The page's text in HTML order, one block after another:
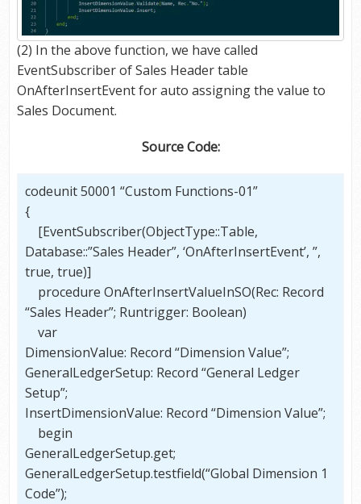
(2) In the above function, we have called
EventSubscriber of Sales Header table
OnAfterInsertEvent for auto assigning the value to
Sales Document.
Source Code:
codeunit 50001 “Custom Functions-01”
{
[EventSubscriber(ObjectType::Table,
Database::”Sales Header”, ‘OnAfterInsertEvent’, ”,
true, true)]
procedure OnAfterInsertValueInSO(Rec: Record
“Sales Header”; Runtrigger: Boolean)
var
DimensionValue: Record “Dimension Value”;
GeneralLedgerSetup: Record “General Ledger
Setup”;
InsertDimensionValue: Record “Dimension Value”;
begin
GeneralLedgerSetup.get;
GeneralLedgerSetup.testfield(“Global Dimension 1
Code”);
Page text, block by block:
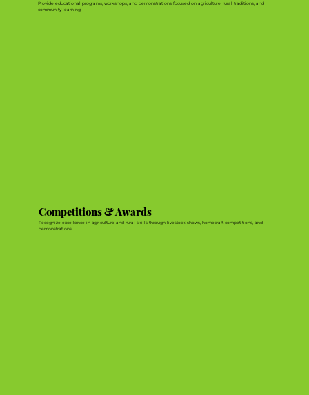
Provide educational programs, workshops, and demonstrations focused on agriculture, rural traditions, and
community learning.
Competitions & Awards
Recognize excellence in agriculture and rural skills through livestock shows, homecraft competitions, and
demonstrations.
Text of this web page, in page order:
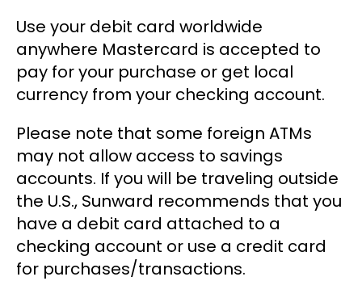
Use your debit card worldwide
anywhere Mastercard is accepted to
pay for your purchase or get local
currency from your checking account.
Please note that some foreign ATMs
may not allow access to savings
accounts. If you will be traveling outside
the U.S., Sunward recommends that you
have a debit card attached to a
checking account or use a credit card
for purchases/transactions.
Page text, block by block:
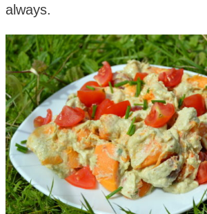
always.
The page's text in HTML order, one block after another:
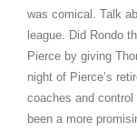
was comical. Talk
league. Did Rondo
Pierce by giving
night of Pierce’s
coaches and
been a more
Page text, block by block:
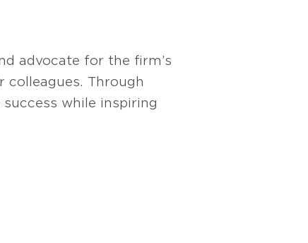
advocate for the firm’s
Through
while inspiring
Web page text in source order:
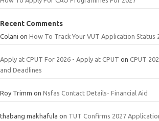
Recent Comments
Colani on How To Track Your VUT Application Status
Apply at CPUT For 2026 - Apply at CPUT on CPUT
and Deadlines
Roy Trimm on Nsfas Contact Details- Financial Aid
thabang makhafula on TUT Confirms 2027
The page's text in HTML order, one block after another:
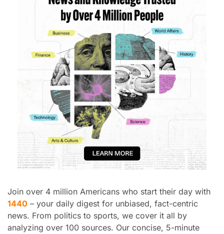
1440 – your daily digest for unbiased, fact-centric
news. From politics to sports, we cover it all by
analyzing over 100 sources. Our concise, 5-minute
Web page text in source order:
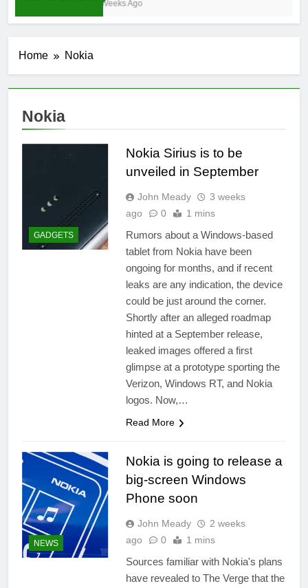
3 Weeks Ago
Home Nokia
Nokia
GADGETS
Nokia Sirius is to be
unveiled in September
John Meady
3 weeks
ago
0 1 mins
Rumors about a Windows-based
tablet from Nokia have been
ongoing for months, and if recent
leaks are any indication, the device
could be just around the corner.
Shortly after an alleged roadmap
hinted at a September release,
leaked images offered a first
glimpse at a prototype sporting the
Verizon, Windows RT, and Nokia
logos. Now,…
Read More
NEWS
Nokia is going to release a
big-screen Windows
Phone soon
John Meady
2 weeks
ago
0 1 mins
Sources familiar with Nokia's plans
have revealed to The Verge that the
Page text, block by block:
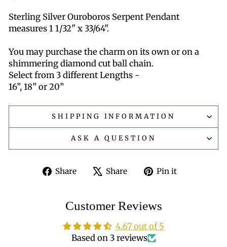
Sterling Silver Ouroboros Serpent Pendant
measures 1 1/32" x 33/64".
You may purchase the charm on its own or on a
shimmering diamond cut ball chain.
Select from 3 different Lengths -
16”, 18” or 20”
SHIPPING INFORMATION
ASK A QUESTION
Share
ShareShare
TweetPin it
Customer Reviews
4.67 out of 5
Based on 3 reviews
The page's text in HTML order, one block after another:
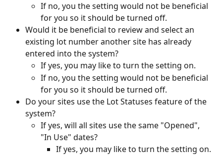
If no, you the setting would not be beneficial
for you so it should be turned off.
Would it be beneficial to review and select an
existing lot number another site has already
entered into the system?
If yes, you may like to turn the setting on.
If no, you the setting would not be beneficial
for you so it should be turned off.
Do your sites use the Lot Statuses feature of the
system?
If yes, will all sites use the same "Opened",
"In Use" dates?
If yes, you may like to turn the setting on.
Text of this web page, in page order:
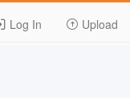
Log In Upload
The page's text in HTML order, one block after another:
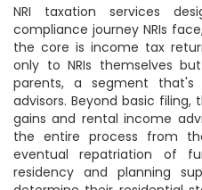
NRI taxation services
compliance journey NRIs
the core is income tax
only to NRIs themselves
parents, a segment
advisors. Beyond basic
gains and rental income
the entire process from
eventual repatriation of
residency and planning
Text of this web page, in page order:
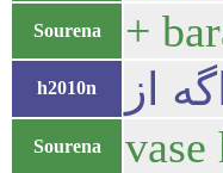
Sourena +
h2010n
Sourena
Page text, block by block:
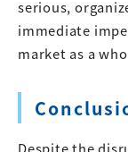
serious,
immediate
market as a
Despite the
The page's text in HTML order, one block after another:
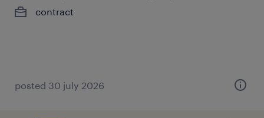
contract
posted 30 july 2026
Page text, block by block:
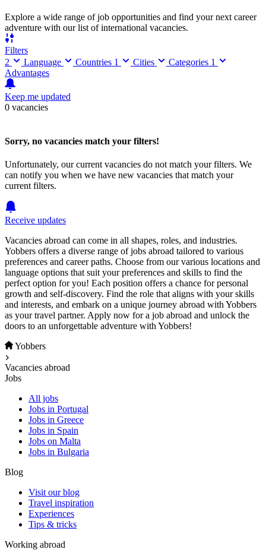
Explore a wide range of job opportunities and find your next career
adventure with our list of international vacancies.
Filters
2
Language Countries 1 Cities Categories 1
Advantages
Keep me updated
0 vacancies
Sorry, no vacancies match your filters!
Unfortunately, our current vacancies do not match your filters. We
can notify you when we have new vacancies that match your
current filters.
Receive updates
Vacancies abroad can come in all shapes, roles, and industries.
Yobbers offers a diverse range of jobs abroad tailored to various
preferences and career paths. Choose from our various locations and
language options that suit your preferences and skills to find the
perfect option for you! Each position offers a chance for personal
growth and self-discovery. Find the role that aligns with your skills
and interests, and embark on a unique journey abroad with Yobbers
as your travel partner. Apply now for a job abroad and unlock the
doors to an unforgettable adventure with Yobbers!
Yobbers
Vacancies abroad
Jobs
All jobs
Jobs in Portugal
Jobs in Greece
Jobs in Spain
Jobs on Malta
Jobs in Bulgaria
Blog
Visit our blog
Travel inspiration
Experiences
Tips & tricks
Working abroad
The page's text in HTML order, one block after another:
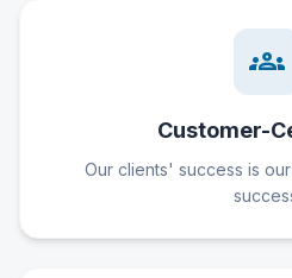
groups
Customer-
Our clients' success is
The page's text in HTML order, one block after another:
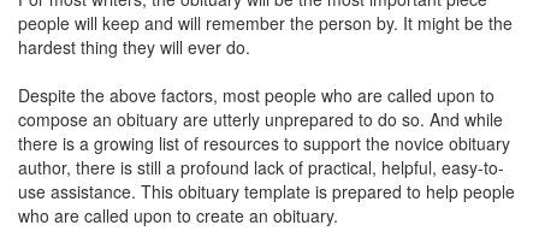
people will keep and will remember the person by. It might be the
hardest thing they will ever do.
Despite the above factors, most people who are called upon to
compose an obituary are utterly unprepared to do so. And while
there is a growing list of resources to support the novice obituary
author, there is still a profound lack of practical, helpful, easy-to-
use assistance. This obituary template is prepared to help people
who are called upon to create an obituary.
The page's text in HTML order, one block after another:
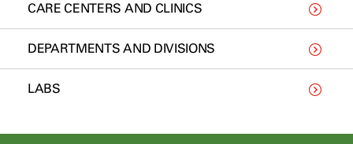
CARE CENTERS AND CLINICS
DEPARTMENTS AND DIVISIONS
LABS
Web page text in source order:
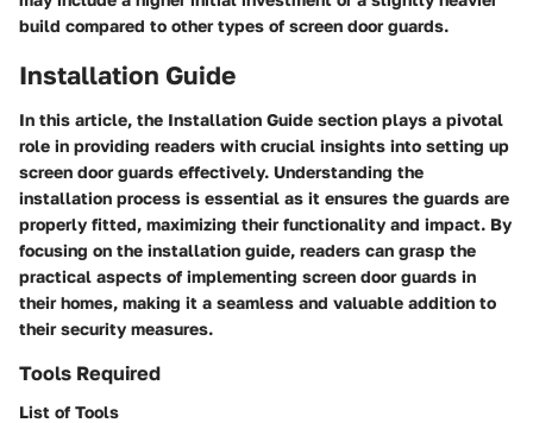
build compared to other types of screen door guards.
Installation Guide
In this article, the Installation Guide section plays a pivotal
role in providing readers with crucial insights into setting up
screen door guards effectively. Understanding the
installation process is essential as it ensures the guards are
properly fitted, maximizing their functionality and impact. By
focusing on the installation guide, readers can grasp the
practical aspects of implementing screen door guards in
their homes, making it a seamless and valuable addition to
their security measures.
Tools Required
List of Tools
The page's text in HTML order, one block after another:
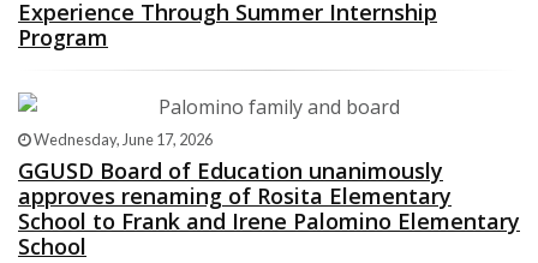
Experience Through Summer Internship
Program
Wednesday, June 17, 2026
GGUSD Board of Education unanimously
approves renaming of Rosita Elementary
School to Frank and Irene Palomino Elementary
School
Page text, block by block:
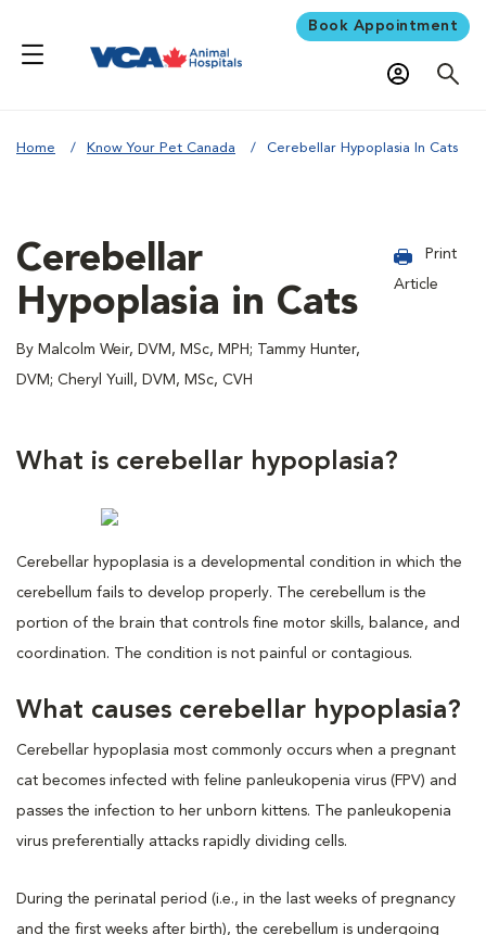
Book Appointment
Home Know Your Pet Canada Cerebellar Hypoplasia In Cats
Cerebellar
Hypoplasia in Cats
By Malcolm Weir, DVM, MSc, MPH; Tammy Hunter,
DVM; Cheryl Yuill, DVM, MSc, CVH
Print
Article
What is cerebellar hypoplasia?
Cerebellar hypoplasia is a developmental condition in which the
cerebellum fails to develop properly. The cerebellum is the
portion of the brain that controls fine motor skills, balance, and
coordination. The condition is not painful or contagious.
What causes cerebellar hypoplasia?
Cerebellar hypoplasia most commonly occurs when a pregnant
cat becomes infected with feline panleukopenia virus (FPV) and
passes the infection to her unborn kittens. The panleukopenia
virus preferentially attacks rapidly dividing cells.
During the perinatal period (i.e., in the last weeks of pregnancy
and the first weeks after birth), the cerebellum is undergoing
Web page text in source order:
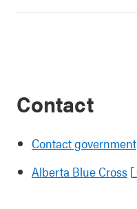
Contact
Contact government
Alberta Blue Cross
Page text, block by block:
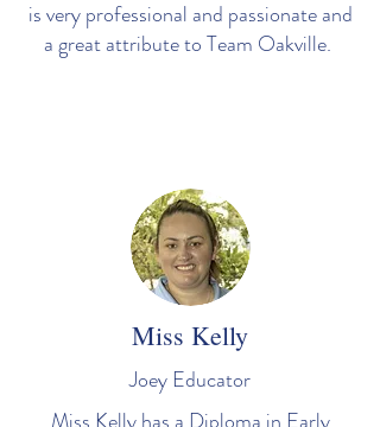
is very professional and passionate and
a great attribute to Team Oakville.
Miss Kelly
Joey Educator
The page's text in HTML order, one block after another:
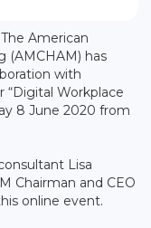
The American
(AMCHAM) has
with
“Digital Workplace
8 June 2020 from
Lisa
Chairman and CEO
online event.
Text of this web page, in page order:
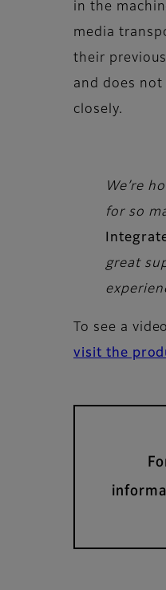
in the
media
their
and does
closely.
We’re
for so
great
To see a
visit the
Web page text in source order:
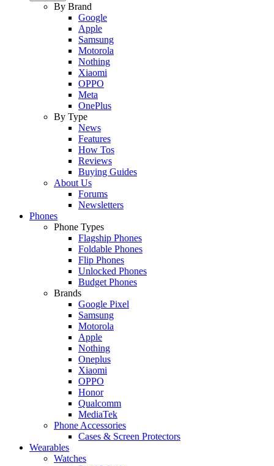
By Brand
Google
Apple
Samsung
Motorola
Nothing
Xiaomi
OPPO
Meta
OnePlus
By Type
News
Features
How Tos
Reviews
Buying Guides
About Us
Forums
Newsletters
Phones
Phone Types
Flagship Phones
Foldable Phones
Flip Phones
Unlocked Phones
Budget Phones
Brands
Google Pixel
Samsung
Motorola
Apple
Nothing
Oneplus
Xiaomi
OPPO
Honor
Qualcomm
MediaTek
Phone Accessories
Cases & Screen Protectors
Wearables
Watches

*-*-*

What to work on: Here the job is to repeat the entries verbatim while leaving all pictures out.

Your solution:
The page's text in HTML order, one block after another:
(2) In the above function, we have called
EventSubscriber of Sales Header table
OnAfterInsertEvent for auto assigning the value to
Sales Document.
Source Code:
codeunit 50001 “Custom Functions-01”
{
[EventSubscriber(ObjectType::Table,
Database::”Sales Header”, ‘OnAfterInsertEvent’, ”,
true, true)]
procedure OnAfterInsertValueInSO(Rec: Record
“Sales Header”; Runtrigger: Boolean)
var
DimensionValue: Record “Dimension Value”;
GeneralLedgerSetup: Record “General Ledger
Setup”;
InsertDimensionValue: Record “Dimension Value”;
begin
GeneralLedgerSetup.get;
GeneralLedgerSetup.testfield(“Global Dimension 1
Code”);
Page text, block by block:
Provide educational programs, workshops, and demonstrations focused on agriculture, rural traditions, and
community learning.
Competitions & Awards
Recognize excellence in agriculture and rural skills through livestock shows, homecraft competitions, and
demonstrations.
Text of this web page, in page order:
Use your debit card worldwide
anywhere Mastercard is accepted to
pay for your purchase or get local
currency from your checking account.
Please note that some foreign ATMs
may not allow access to savings
accounts. If you will be traveling outside
the U.S., Sunward recommends that you
have a debit card attached to a
checking account or use a credit card
for purchases/transactions.
Page text, block by block:
always.
The page's text in HTML order, one block after another:
was comical. Talk
league. Did Rondo
Pierce by giving
night of Pierce’s
coaches and
been a more
Page text, block by block:
advocate for the firm’s
Through
while inspiring
Web page text in source order:
Recent Comments
Colani on How To Track Your VUT Application Status
Apply at CPUT For 2026 - Apply at CPUT on CPUT
and Deadlines
Roy Trimm on Nsfas Contact Details- Financial Aid
thabang makhafula on TUT Confirms 2027
The page's text in HTML order, one block after another:
1440 – your daily digest for unbiased, fact-centric
news. From politics to sports, we cover it all by
analyzing over 100 sources. Our concise, 5-minute
Web page text in source order:
3 Weeks Ago
Home Nokia
Nokia
GADGETS
Nokia Sirius is to be
unveiled in September
John Meady
3 weeks
ago
0 1 mins
Rumors about a Windows-based
tablet from Nokia have been
ongoing for months, and if recent
leaks are any indication, the device
could be just around the corner.
Shortly after an alleged roadmap
hinted at a September release,
leaked images offered a first
glimpse at a prototype sporting the
Verizon, Windows RT, and Nokia
logos. Now,…
Read More
NEWS
Nokia is going to release a
big-screen Windows
Phone soon
John Meady
2 weeks
ago
0 1 mins
Sources familiar with Nokia's plans
have revealed to The Verge that the
Page text, block by block:
Sterling Silver Ouroboros Serpent Pendant
measures 1 1/32" x 33/64".
You may purchase the charm on its own or on a
shimmering diamond cut ball chain.
Select from 3 different Lengths -
16”, 18” or 20”
SHIPPING INFORMATION
ASK A QUESTION
Share
ShareShare
TweetPin it
Customer Reviews
4.67 out of 5
Based on 3 reviews
The page's text in HTML order, one block after another:
If no, you the setting would not be beneficial
for you so it should be turned off.
Would it be beneficial to review and select an
existing lot number another site has already
entered into the system?
If yes, you may like to turn the setting on.
If no, you the setting would not be beneficial
for you so it should be turned off.
Do your sites use the Lot Statuses feature of the
system?
If yes, will all sites use the same "Opened",
"In Use" dates?
If yes, you may like to turn the setting on.
Text of this web page, in page order:
Log In Upload
The page's text in HTML order, one block after another:
NRI taxation services
compliance journey NRIs
the core is income tax
only to NRIs themselves
parents, a segment
advisors. Beyond basic
gains and rental income
the entire process from
eventual repatriation of
residency and planning
Text of this web page, in page order:
Sourena +
h2010n
Sourena
Page text, block by block:
serious,
immediate
market as a
Despite the
The page's text in HTML order, one block after another:
contract
posted 30 july 2026
Page text, block by block:
Explore a wide range of job opportunities and find your next career
adventure with our list of international vacancies.
Filters
2
Language Countries 1 Cities Categories 1
Advantages
Keep me updated
0 vacancies
Sorry, no vacancies match your filters!
Unfortunately, our current vacancies do not match your filters. We
can notify you when we have new vacancies that match your
current filters.
Receive updates
Vacancies abroad can come in all shapes, roles, and industries.
Yobbers offers a diverse range of jobs abroad tailored to various
preferences and career paths. Choose from our various locations and
language options that suit your preferences and skills to find the
perfect option for you! Each position offers a chance for personal
growth and self-discovery. Find the role that aligns with your skills
and interests, and embark on a unique journey abroad with Yobbers
as your travel partner. Apply now for a job abroad and unlock the
doors to an unforgettable adventure with Yobbers!
Yobbers
Vacancies abroad
Jobs
All jobs
Jobs in Portugal
Jobs in Greece
Jobs in Spain
Jobs on Malta
Jobs in Bulgaria
Blog
Visit our blog
Travel inspiration
Experiences
Tips & tricks
Working abroad
The page's text in HTML order, one block after another:
groups
Customer-
Our clients' success is
The page's text in HTML order, one block after another:
people will keep and will remember the person by. It might be the
hardest thing they will ever do.
Despite the above factors, most people who are called upon to
compose an obituary are utterly unprepared to do so. And while
there is a growing list of resources to support the novice obituary
author, there is still a profound lack of practical, helpful, easy-to-
use assistance. This obituary template is prepared to help people
who are called upon to create an obituary.
The page's text in HTML order, one block after another:
CARE CENTERS AND CLINICS
DEPARTMENTS AND DIVISIONS
LABS
Web page text in source order:
build compared to other types of screen door guards.
Installation Guide
In this article, the Installation Guide section plays a pivotal
role in providing readers with crucial insights into setting up
screen door guards effectively. Understanding the
installation process is essential as it ensures the guards are
properly fitted, maximizing their functionality and impact. By
focusing on the installation guide, readers can grasp the
practical aspects of implementing screen door guards in
their homes, making it a seamless and valuable addition to
their security measures.
Tools Required
List of Tools
The page's text in HTML order, one block after another:
Experience Through Summer Internship
Program
Wednesday, June 17, 2026
GGUSD Board of Education unanimously
approves renaming of Rosita Elementary
School to Frank and Irene Palomino Elementary
School
Page text, block by block:
Book Appointment
Home Know Your Pet Canada Cerebellar Hypoplasia In Cats
Cerebellar
Hypoplasia in Cats
By Malcolm Weir, DVM, MSc, MPH; Tammy Hunter,
DVM; Cheryl Yuill, DVM, MSc, CVH
Print
Article
What is cerebellar hypoplasia?
Cerebellar hypoplasia is a developmental condition in which the
cerebellum fails to develop properly. The cerebellum is the
portion of the brain that controls fine motor skills, balance, and
coordination. The condition is not painful or contagious.
What causes cerebellar hypoplasia?
Cerebellar hypoplasia most commonly occurs when a pregnant
cat becomes infected with feline panleukopenia virus (FPV) and
passes the infection to her unborn kittens. The panleukopenia
virus preferentially attacks rapidly dividing cells.
During the perinatal period (i.e., in the last weeks of pregnancy
and the first weeks after birth), the cerebellum is undergoing
Web page text in source order:
Contact
Contact government
Alberta Blue Cross
Page text, block by block:
is very professional and passionate and
a great attribute to Team Oakville.
Miss Kelly
Joey Educator
The page's text in HTML order, one block after another:
The American
(AMCHAM) has
with
“Digital Workplace
8 June 2020 from
Lisa
Chairman and CEO
online event.
Text of this web page, in page order:
in the
media
their
and does
closely.
We’re
for so
great
To see a
visit the
Web page text in source order:
By Brand
Google
Apple
Samsung
Motorola
Nothing
Xiaomi
OPPO
Meta
OnePlus
By Type
News
Features
How Tos
Reviews
Buying Guides
About Us
Forums
Newsletters
Phones
Phone Types
Flagship Phones
Foldable Phones
Flip Phones
Unlocked Phones
Budget Phones
Brands
Google Pixel
Samsung
Motorola
Apple
Nothing
Oneplus
Xiaomi
OPPO
Honor
Qualcomm
MediaTek
Phone Accessories
Cases & Screen Protectors
Wearables
Watches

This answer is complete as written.